3B Fibreglass: quand la simulation rêve de temps réel

Pratique
Par · 15/02/2018

3B Fibreglass est une société spécialisée dans la fabrication de fibres de verre. Ses marchés stratégiques: le secteur automobile (pièces de moteur, systèmes ignifuges, systèmes de refroidissement, isolateurs électriques, connecteurs, hayons…), l’énergie (pales d’éolienne…) ou encore l’aérospatial, grand consommateur de matériaux composites que vient renforcer la fibre de verre. Cette dernière se retrouve également dans des matériaux composites pour tankers, tuyaux renforcés, isolateurs électriques…

Filiale du groupe indien Braj Binani depuis 2012, après avoir appartenu pendant plus de 40 ans à l’américain Owens Corning, la société dispose à Battice, dans la région de Liège, de l’un de ses trois sites de production mondiaux. La moitié du tonnage produit par le groupe sort d’ailleurs de l’usine de Battice dont le chiffre d’affaires est assuré à 90% à l’export.

La simulation, instrument vital

Le site sert également de centre de R&D pour l’ensemble du groupe. Dans un marché très concurrentiel, dans un secteur où la recherche de nouveaux produits, débouchés et innovations est indispensable pour la survie, le siège belge fait un recours intensif à des outils de modélisation mathématique et numérique.

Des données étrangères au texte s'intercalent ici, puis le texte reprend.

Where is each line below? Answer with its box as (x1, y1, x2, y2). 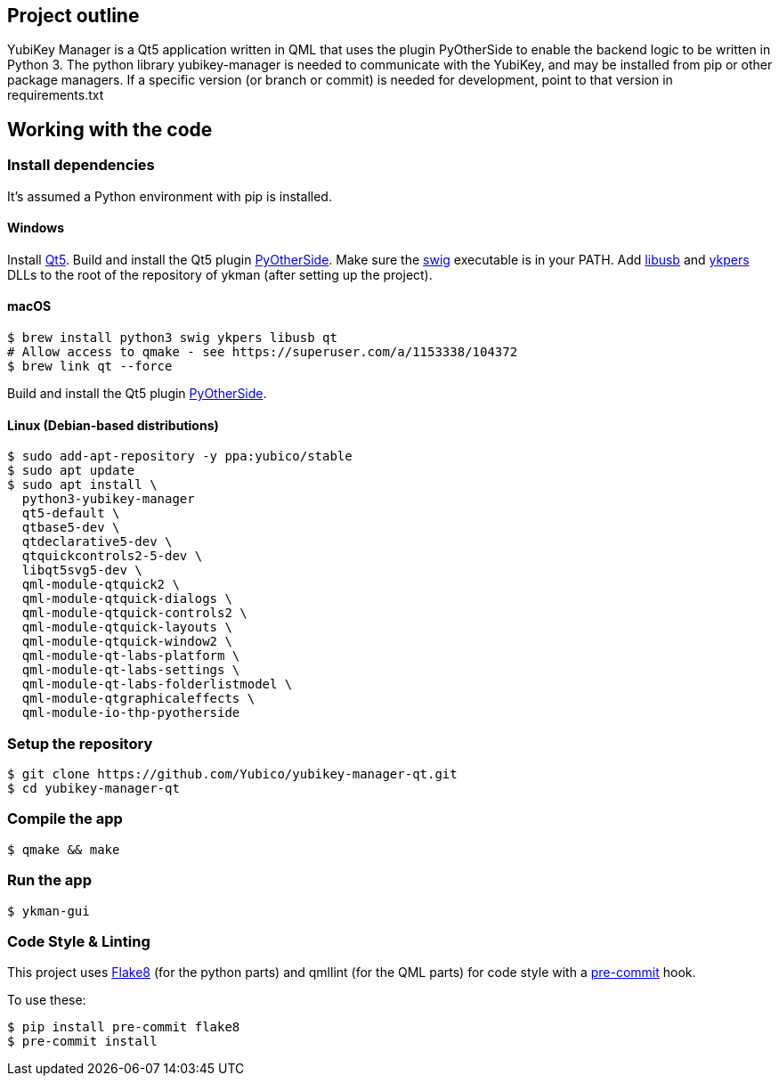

“Il y a encore une dizaine d’années, ils n’étaient utilisés que de manière ponctuelle, au niveau des filières [Ndlr: dispositifs en forme de canaux percés de trous qui permettent de transformer le magma qu’est la matière première en fibres et filaments de verre]. Aujourd’hui, ils interviennent dans tous les processus de fabrication de la fibre de verre – depuis le four jusqu’à l’étuvage”, indique Christophe Waucquez, Modeling Technology Leader chez 3B.

La fibre de verre, un matériau dont les qualités conviennent à de multiples secteurs… Source: 3B Fibreglass.

“Nous utilisons des modèles mathématiques et des outils de simulation numérique pour prédire le comportement des processus. La modélisation est une aide précieuse à la conception, à l’optimisation et au contrôle des procédés qui se doivent d’être stables et parfaitement maîtrisés afin de garantir la qualité des produits et la longévité de l’outil industriel.”

Les outils de modélisation, souvent très spécifiques, sont ainsi utilisés pour optimiser la conception et la gestion des filières, l’étude et l’optimisation des gaz de combustion dans les fours, la conception de ces fours proprement dits, le calcul des effets électromagnétiques…

“Au niveau des fours et des filières, l’uniformité thermique est critique pour nos procédés chauds qui font intervenir de nombreux paramètres multi-physiques (écoulement des fluides, mécanique des solides, effets thermiques, intégrité des structures, rayonnement électromagnétique…). La simulation numérique nous permet de prédire le comportement d’un four, de comprendre les paramètres physiques sous-jacents, de manipuler les différents paramètres qui déterminent le bilan énergétique, par exemple la température d’entrée, la tirée, la section de la fibre…”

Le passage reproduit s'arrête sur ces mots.